The TResNet model series achieves significant performance gains:

  • TResNet-M offers a top-1 accuracy of 80.8% on ImageNet with a GPU throughput similar to ResNet50, which scores 79.0%.
  • Transfer learning tests on various datasets demonstrate state-of-the-art accuracy, with notable improvements on Stanford Cars (96.0%) and Oxford-Flowers (99.1%).
  • On multi-label tasks like MS-COCO, TResNet outperforms previous benchmarks with a 86.4% mAP.
  • Object detection results on MS-COCO show TResNet achieving a mAP of 44.0%, compared to 42.8% with ResNet50 as the backbone.

Implications and Future Directions

This work advances the understanding of architecture design for GPU performance, promoting a shift from FLOPs-centric evaluations to a holistic consideration of actual throughput for both training and inference phases. The TResNet models highlight that practical speed gains are achievable without sacrificing accuracy on large-scale tasks.

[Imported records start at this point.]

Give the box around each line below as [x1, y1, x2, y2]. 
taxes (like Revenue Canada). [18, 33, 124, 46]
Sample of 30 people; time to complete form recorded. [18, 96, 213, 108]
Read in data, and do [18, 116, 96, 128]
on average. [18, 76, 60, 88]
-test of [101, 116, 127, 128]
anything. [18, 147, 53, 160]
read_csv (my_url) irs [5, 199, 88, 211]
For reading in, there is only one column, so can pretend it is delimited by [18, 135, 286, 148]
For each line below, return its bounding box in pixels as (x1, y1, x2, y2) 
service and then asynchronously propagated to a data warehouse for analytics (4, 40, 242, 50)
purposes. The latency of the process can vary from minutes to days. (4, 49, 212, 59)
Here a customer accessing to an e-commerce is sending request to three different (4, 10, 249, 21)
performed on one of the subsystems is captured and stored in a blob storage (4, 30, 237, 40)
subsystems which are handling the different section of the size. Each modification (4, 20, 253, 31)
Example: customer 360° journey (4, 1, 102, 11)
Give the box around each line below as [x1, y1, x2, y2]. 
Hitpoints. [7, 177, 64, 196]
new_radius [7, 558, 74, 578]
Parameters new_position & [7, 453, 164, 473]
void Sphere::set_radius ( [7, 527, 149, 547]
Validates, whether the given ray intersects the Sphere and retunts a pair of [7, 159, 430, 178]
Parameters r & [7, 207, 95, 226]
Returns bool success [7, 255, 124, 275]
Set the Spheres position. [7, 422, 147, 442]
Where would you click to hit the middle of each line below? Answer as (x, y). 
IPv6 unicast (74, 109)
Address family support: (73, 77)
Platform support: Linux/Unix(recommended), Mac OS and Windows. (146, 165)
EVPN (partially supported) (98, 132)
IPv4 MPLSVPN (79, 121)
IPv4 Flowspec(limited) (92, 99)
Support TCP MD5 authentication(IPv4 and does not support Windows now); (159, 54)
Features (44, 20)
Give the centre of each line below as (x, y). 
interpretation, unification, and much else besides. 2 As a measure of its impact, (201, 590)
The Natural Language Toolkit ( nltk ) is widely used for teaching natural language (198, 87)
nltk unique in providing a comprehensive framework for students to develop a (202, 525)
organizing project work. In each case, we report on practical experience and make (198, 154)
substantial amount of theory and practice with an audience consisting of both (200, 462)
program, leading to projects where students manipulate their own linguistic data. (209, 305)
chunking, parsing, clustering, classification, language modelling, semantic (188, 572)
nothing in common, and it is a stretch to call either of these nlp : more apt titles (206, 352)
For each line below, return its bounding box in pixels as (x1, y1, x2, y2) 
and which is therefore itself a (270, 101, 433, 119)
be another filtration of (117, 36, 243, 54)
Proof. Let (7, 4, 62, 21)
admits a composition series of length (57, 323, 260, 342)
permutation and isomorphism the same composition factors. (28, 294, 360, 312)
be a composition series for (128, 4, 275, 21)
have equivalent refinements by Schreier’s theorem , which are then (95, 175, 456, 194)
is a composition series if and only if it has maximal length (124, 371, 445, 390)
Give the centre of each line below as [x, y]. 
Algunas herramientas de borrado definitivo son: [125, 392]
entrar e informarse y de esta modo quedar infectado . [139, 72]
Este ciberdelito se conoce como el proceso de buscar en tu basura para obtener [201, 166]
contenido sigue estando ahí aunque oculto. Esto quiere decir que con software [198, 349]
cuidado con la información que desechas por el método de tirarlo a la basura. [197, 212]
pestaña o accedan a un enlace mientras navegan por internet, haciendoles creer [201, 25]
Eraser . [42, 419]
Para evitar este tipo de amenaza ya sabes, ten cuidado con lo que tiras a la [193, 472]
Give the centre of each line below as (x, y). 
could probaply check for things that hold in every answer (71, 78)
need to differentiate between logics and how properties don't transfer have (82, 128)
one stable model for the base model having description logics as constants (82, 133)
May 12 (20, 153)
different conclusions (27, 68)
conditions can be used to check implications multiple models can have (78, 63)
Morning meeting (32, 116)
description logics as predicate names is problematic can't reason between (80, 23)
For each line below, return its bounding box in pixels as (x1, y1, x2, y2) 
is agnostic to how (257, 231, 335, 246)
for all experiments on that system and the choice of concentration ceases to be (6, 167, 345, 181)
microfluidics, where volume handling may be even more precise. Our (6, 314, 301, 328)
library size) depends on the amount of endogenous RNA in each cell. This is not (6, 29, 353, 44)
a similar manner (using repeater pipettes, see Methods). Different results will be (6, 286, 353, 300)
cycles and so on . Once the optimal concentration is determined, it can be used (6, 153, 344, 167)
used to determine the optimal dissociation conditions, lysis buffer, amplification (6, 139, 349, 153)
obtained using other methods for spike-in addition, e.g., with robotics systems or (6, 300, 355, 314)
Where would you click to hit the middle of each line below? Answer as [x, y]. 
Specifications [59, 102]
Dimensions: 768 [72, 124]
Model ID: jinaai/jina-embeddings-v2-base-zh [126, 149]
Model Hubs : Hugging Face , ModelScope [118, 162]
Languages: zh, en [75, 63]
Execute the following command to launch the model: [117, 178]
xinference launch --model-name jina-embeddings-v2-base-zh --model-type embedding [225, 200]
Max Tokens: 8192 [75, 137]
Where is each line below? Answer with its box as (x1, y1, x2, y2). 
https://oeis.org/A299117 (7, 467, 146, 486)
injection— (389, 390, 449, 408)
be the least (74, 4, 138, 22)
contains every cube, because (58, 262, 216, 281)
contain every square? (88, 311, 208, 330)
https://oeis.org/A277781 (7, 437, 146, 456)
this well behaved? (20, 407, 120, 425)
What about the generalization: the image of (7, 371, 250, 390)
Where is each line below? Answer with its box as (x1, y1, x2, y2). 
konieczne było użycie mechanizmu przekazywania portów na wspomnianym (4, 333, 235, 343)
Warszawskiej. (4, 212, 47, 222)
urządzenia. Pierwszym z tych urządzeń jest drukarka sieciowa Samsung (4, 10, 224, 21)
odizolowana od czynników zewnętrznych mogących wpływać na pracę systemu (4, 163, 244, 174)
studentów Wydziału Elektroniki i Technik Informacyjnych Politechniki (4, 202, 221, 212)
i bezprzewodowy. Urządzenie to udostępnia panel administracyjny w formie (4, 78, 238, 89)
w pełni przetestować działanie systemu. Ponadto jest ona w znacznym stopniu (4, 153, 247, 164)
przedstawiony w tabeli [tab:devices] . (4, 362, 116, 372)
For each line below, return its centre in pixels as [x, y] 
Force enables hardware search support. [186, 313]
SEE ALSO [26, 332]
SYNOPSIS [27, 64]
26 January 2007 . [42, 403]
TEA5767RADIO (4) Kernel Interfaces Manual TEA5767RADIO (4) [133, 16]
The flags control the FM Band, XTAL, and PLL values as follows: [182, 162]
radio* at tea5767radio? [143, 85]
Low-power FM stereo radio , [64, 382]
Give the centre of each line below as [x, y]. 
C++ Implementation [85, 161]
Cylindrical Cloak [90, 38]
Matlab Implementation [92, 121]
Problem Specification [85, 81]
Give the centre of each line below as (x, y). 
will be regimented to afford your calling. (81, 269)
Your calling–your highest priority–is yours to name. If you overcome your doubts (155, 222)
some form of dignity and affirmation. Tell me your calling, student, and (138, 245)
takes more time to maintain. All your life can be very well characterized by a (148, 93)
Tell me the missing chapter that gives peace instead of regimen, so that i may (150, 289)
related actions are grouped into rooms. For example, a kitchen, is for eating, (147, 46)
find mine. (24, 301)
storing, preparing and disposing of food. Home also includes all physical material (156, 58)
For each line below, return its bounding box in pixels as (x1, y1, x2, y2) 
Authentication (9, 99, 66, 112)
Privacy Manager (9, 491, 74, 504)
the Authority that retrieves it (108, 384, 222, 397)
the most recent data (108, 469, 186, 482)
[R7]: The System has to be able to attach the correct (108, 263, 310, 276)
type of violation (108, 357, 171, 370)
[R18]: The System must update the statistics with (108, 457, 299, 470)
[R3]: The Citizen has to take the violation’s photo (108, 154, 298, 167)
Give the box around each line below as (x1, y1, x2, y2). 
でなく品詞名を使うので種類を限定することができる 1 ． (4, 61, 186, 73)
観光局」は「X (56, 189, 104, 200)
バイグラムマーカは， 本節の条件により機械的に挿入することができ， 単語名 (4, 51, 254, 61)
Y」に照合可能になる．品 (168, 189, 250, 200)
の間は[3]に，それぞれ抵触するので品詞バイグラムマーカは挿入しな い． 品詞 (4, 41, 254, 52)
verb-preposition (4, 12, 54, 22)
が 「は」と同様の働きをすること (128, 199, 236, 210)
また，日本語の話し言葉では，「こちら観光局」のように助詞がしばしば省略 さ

Future research may expand on integrating TResNet's optimizations into other domains of deep learning beyond image classification and detection. As AI frameworks evolve, these insights into GPU-effective designs can contribute to the development of even more efficient models, potentially influencing the standard practices in network architecture evaluation.

Conclusion

TResNet sets a precedent for designing networks that marry high accuracy with efficient GPU utilization. By addressing both theoretical performance metrics and practical deployment considerations, this work provides substantial contributions to the deep learning architectural landscape, underscoring the importance of throughput in the evaluation of model efficiency.